If a crack starts to grow through steel, it first needs to penetrate a
crystal. It can go "easy" by following some plane that doesn't have any atoms
laying on it. Then it needs to go through amorphic (=disordered) boundary
region, but now the crack can't go easy. The next grain extremely is unlikely
to have nice plane continuing right after the first one. In practice the crack
will have to follow winding path and this long path will consume more energy
than short one.

Here is image of steel grain structure. The white are grains, the black are
amorphic boundary regions.

[http://www.scielo.br/img/revistas/jbsmse/v33n2/a13fig01.jpg](http://www.scielo.br/img/revistas/jbsmse/v33n2/a13fig01.jpg)

Practically making grain size smaller is one of the best ways to resist crack
growth (=fatigue strength). Other possibilities is to have different sized
atoms in the crystals, so there are no perfectly straight planes for the crack
to grow. And it's also possible to several different crystal structures in
different crystals. But also different structures inside single crystal.

Here is "pearlite" microscopic image. The black stripes are one crystalline
structure and the white ones are another. But they are well aligned and
therefore don't require any disorganized boundary when they are side by side.

[http://www.eng.utah.edu/~lzang/images/pearlite.jpg](http://www.eng.utah.edu/~lzang/images/pearlite.jpg)

Sometimes you get bullshit like excessive boundary precipitation. Like in some
stainless steels in certain heat treatments, the chromium relocates to the
grain boundaries. This leaves the base metal chromium free and makes it soft.
And also the grain boundary becomes lot more distinct entity. Now the crack
can easily travel along the boundary layer, as the pure chromium boundary is
not that well attached to the steel grains.

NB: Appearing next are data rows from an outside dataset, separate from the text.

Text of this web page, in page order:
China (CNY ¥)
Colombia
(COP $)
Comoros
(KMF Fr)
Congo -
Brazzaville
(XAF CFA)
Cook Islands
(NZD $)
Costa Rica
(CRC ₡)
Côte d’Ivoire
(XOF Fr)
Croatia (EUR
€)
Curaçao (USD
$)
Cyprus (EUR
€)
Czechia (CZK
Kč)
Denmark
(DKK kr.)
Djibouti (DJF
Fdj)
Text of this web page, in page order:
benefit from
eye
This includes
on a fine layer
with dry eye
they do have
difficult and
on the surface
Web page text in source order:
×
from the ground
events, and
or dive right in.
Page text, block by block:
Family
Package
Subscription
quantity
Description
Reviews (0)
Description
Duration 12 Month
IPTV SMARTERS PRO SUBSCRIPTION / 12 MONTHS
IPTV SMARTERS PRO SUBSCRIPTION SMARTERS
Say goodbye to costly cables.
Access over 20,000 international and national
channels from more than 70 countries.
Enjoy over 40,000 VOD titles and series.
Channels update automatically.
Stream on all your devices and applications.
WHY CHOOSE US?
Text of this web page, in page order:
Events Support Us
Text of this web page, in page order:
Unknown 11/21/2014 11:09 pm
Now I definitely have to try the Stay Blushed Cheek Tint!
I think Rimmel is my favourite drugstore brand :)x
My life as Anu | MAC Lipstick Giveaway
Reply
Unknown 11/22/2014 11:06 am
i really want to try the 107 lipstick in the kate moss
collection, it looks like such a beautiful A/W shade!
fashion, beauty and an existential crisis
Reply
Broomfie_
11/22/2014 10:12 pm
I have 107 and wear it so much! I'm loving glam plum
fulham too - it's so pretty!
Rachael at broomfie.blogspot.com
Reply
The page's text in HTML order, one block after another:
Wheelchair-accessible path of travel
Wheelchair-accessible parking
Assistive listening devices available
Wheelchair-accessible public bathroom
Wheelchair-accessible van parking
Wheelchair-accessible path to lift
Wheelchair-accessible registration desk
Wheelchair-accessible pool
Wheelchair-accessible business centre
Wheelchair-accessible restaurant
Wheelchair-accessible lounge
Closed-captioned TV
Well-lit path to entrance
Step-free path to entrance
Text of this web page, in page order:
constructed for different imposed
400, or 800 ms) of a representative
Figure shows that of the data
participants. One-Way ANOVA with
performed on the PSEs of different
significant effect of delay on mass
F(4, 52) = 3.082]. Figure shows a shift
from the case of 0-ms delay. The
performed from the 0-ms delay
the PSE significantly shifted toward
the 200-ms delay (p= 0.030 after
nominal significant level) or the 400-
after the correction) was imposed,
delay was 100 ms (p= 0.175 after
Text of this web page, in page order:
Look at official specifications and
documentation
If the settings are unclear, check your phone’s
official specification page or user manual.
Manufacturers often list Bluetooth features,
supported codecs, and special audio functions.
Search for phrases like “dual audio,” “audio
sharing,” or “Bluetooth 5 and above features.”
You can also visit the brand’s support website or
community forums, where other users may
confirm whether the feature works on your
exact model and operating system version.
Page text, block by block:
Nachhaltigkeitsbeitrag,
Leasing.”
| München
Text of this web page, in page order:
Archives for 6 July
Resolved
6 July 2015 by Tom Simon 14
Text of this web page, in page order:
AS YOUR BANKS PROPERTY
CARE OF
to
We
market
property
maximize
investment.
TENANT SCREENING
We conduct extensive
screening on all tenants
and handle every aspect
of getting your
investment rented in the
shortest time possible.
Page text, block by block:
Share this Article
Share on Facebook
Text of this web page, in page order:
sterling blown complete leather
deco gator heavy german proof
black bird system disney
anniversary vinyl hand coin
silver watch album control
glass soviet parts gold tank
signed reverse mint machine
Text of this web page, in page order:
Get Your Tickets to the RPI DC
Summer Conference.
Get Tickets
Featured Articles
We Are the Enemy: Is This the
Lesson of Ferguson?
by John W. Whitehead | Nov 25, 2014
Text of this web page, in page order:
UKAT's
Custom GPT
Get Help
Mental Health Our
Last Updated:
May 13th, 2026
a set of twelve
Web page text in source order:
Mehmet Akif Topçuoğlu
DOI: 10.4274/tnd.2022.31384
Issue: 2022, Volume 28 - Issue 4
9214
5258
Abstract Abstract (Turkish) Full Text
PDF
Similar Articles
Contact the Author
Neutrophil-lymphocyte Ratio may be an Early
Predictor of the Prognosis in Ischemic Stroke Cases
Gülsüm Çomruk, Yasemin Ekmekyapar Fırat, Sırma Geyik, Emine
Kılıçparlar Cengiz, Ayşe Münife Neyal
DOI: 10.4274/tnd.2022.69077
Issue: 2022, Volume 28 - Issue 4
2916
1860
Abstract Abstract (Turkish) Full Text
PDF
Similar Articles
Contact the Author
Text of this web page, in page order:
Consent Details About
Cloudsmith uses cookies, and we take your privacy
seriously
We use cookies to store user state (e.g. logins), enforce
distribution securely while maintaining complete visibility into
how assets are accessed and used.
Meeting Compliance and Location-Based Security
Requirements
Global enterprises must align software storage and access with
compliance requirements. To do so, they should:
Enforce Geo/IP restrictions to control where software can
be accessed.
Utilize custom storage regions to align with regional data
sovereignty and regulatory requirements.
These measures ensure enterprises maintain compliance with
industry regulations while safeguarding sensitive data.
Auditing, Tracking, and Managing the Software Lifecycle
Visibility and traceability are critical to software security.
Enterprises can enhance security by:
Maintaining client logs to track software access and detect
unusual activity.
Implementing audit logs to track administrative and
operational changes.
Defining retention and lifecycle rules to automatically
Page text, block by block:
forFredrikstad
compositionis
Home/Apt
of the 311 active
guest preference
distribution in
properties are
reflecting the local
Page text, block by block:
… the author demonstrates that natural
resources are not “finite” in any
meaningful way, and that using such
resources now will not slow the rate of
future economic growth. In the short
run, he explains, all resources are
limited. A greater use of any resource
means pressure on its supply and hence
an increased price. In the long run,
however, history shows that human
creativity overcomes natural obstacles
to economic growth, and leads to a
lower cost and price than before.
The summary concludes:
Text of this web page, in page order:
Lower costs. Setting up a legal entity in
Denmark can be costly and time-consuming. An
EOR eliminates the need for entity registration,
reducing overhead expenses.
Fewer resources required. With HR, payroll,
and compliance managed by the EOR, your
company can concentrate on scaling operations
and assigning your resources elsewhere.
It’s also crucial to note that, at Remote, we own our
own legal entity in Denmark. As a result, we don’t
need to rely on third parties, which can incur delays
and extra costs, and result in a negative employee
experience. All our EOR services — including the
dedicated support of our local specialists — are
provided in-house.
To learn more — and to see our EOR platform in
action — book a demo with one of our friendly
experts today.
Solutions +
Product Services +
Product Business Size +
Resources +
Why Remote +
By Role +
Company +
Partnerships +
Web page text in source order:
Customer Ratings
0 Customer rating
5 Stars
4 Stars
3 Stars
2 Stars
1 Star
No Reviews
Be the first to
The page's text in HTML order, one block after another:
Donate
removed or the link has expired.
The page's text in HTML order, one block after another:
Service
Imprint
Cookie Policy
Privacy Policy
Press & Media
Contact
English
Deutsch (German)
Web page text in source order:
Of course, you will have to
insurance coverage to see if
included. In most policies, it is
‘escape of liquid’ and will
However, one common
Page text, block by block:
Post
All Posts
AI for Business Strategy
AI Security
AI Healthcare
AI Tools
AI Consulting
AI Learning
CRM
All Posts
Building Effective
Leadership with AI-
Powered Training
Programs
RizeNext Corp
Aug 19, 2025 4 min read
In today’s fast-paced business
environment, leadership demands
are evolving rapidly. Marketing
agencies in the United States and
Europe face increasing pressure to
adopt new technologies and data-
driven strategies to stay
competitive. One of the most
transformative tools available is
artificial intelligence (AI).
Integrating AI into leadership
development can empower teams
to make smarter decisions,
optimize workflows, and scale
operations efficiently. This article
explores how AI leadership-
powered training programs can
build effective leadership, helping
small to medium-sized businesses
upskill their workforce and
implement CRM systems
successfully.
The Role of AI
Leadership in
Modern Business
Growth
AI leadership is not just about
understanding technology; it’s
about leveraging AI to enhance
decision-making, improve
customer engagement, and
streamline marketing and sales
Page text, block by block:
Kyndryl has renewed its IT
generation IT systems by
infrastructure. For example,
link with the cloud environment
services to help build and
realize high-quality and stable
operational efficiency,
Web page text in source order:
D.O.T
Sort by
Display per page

Also normal cast iron suffers from carbon flakes that are easy crack
propagating mediums. Metals attach to metals nicely, but carbon is not
metallic, so it's automatic weak spot. Broken cast iron can have almost black
cracking surfaces. For this reason guys invented "nodular cast iron". The
carbon makes little balls inside the iron, so it offers very little ways for
cracks. It has almost as good mechanical properties as steel, but is lot
easier to cast.

TL;DR Grain boundary is usually not distinct surface inside the material. It's
just where one way to organize atoms shifts into another way to organize
atoms. But it's still continuous solid.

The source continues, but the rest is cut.